Data entries:
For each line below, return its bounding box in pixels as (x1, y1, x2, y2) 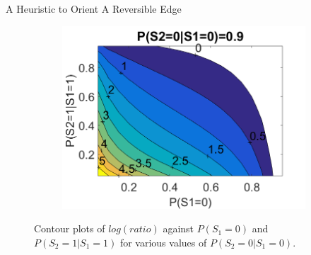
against (163, 221, 194, 236)
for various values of (119, 234, 207, 249)
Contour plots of (34, 221, 105, 236)
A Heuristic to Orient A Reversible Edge (6, 1, 182, 16)
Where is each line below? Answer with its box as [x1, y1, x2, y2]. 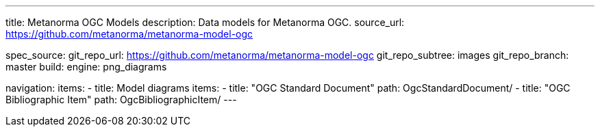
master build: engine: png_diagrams [5, 61, 167, 72]
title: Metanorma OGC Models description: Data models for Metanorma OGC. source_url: [5, 16, 405, 28]
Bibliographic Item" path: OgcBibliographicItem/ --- [5, 94, 237, 105]
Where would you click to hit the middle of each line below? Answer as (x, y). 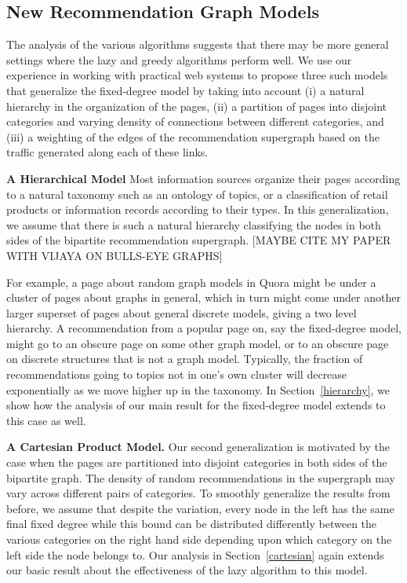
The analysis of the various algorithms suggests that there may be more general (198, 44)
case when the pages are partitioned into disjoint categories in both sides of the (197, 462)
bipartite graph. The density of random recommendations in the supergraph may (201, 477)
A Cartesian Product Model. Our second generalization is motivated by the (198, 447)
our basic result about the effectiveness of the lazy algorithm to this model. (187, 570)
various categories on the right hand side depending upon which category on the (199, 539)
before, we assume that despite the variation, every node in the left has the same (200, 508)
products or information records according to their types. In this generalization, (198, 209)
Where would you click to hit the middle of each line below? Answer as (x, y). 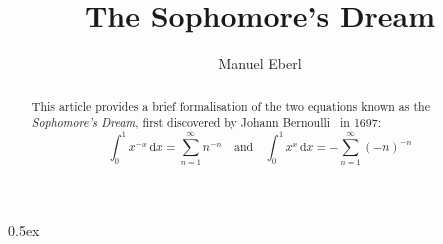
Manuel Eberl (260, 63)
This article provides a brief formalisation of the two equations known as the (230, 105)
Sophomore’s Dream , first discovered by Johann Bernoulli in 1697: (206, 122)
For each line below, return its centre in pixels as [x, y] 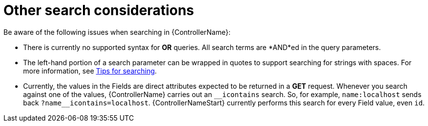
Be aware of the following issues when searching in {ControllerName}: [117, 32]
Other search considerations [99, 10]
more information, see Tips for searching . [90, 71]
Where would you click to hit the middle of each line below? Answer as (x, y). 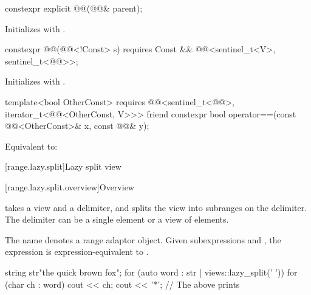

▸ **Work to complete**
Restate the entries verbatim, without pictures.

▸ **Written answer**
For each line below, return its bounding box in pixels as (x1, y1, x2, y2) 
against (163, 221, 194, 236)
for various values of (119, 234, 207, 249)
Contour plots of (34, 221, 105, 236)
A Heuristic to Orient A Reversible Edge (6, 1, 182, 16)
Where is each line below? Answer with its box as [x1, y1, x2, y2]. 
master build: engine: png_diagrams [5, 61, 167, 72]
title: Metanorma OGC Models description: Data models for Metanorma OGC. source_url: [5, 16, 405, 28]
Bibliographic Item" path: OgcBibliographicItem/ --- [5, 94, 237, 105]
Where would you click to hit the middle of each line below? Answer as (x, y). 
The analysis of the various algorithms suggests that there may be more general (198, 44)
case when the pages are partitioned into disjoint categories in both sides of the (197, 462)
bipartite graph. The density of random recommendations in the supergraph may (201, 477)
A Cartesian Product Model. Our second generalization is motivated by the (198, 447)
our basic result about the effectiveness of the lazy algorithm to this model. (187, 570)
various categories on the right hand side depending upon which category on the (199, 539)
before, we assume that despite the variation, every node in the left has the same (200, 508)
products or information records according to their types. In this generalization, (198, 209)
Where would you click to hit the middle of each line below? Answer as (x, y). 
Manuel Eberl (260, 63)
This article provides a brief formalisation of the two equations known as the (230, 105)
Sophomore’s Dream , first discovered by Johann Bernoulli in 1697: (206, 122)
For each line below, return its centre in pixels as [x, y] 
Be aware of the following issues when searching in {ControllerName}: [117, 32]
Other search considerations [99, 10]
more information, see Tips for searching . [90, 71]
Where would you click to hit the middle of each line below? Answer as (x, y). 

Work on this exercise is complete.